Perhaps Trump just tricked Specter, doing a favor for his buddy Kraft, who as a fellow businessman he probably liked more than a politician he needed to be friends with. Maybe Trump just bluffed and made Specter think Kraft would provide a campaign windfall if Specter backed off the Spygate stuff.

Trump certainly knew that politicians are easily, and often unduly, influenced, not just by a campaign donation but by the prospect of future contributions. After all, here was a Pennsylvania senator having dinner in Florida with a New York businessman even though Trump gave him only a little over $11,000 in nearly 30 years of campaigns.

And there was that same Pennsylvania senator traveling to Boston to seek money from a Massachusetts businessman. That's odd behavior from a senator who supposedly “couldn’t care less” about money.

Any suggestion that this was a bribe and not a possible campaign donation makes little sense. There is almost no way that Kraft would risk imprisonment, not to mention the loss of his franchise, to bribe an adversarial U.S. senator over a matter this trivial. Besides, per ESPN, Specter never reported an illegal bribe offer to Senate ethics officials.

What we do know is that Specter’s congressional investigation essentially ended. Maybe it was because lacking subpoena power, the concept was doomed. Or maybe it was because he thought he’d get that “Palm Beach money.”

Whatever it was, Specter did what Kraft wanted and didn’t get a dime for it. That’s embarrassing and just one reason Specter looks far, far worse in this than Trump or Kraft, who don’t seem to have done much of anything wrong here.

As for the NFL ...

The ESPN report looks terrible for the league.

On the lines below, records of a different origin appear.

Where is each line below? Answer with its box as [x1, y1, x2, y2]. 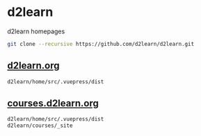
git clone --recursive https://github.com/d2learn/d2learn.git [7, 40, 195, 47]
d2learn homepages [7, 27, 65, 35]
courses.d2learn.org [7, 97, 99, 109]
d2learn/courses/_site [7, 122, 73, 129]
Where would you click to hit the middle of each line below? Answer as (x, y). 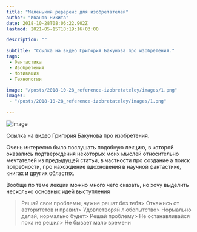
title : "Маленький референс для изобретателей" (68, 12)
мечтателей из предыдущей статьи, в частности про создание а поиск (98, 160)
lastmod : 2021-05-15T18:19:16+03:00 (52, 29)
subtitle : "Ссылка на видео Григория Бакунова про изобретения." (90, 51)
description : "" (27, 40)
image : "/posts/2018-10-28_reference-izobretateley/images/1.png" (92, 90)
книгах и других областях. (40, 173)
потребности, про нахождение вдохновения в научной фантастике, (94, 167)
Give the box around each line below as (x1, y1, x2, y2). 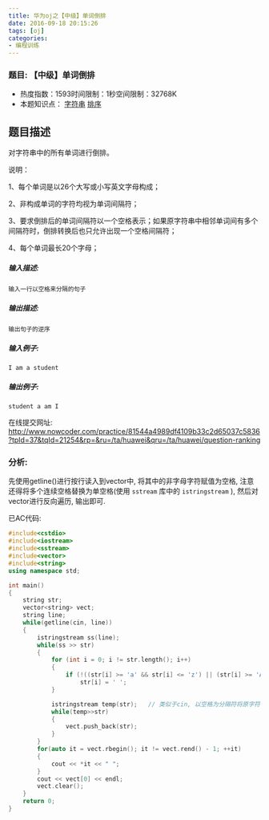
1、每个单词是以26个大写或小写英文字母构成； (8, 182, 160, 192)
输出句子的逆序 (8, 326, 50, 334)
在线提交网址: (8, 418, 54, 428)
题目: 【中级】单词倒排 (8, 70, 95, 81)
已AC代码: (8, 514, 42, 523)
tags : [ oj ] (8, 26, 45, 35)
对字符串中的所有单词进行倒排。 (8, 148, 114, 157)
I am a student (8, 364, 59, 372)
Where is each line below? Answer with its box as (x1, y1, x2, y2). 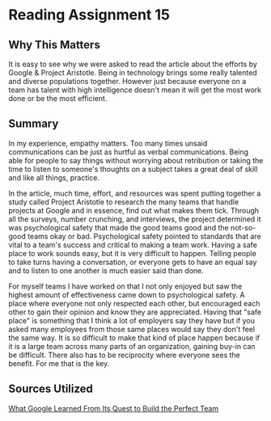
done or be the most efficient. (8, 94, 108, 103)
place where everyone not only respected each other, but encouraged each (8, 298, 260, 308)
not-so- (230, 222, 256, 232)
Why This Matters (8, 38, 101, 52)
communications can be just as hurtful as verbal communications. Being (8, 147, 249, 157)
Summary (8, 117, 59, 131)
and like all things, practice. (8, 172, 100, 183)
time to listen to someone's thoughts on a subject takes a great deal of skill (8, 164, 258, 174)
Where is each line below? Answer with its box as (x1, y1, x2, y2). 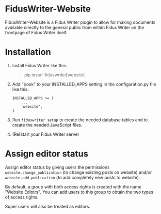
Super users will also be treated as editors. (5, 203, 91, 209)
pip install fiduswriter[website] (24, 71, 85, 78)
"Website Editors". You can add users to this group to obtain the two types (5, 189, 154, 195)
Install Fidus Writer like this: (12, 62, 67, 68)
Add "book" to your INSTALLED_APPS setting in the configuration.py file (12, 81, 156, 87)
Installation (5, 47, 51, 57)
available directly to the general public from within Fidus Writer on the (5, 24, 145, 30)
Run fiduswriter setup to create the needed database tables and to (12, 117, 148, 123)
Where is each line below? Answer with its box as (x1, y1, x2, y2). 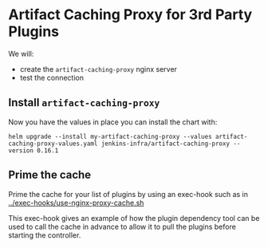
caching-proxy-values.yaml (8, 140, 98, 148)
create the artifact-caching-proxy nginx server (19, 64, 178, 73)
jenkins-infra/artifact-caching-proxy (100, 140, 230, 148)
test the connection (19, 73, 84, 82)
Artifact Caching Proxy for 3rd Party (8, 6, 253, 24)
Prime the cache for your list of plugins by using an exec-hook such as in (8, 189, 249, 199)
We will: (8, 49, 34, 58)
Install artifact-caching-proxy (8, 96, 160, 109)
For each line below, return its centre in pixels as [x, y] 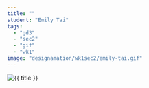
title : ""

It reminds that Goodell’s office, in an effort to squash criticism of Spygate, “persuaded the Eagles and Steelers to release statements insisting the league had done its due diligence, even though executives with both teams were convinced the NFL investigation was flawed and deliberately incurious.”

It also notes that Goodell personally called Mike Martz, the head coach of the 2001 St. Louis Rams who lost to New England in the Super Bowl that season, and asked him to release a similar statement. Martz told ESPN that the statement that was eventually released “had been significantly altered by the league.”

This also may explain some of Goodell and the NFL’s actions on the Patriots second famous scandal — 2015’s Deflategate.

In that one, the league went scorched earth and operated beyond ethical norms to label the Patriots and quarterback Tom Brady as cheats for playing with allegedly underinflated footballs. The league never proved the footballs in the 2015 AFC championship game were deflated, and most of the case stemmed from its initial lack of understanding of the science behind Ideal Gas Law.

This is speculative, but you can see why Goodell, who had minimized Spygate and then had to fend off a powerful U.S. senator who was threatening the league’s coveted antitrust exemption, would be particularly angered, and even vengeful, when the same team came up in a cheating scandal a few years later.

It’s a hell of a way to run a business.

The Conclusion

First off, Spygate may never end. It’s been nearly 14 years and now it's dragging a former president into its retelling.

As for this story, no one knows for sure but we’re going with Trump fooled Specter into thinking he’d get big money out of Kraft if he backed off, only for Specter to go seek out that money and have Kraft stiff him.

In all likelihood, Kraft didn’t even know what Trump was up to. If there is one thing we’ve learned about Donald Trump, he has a way of outmaneuvering Washington politicians in ways they never saw coming.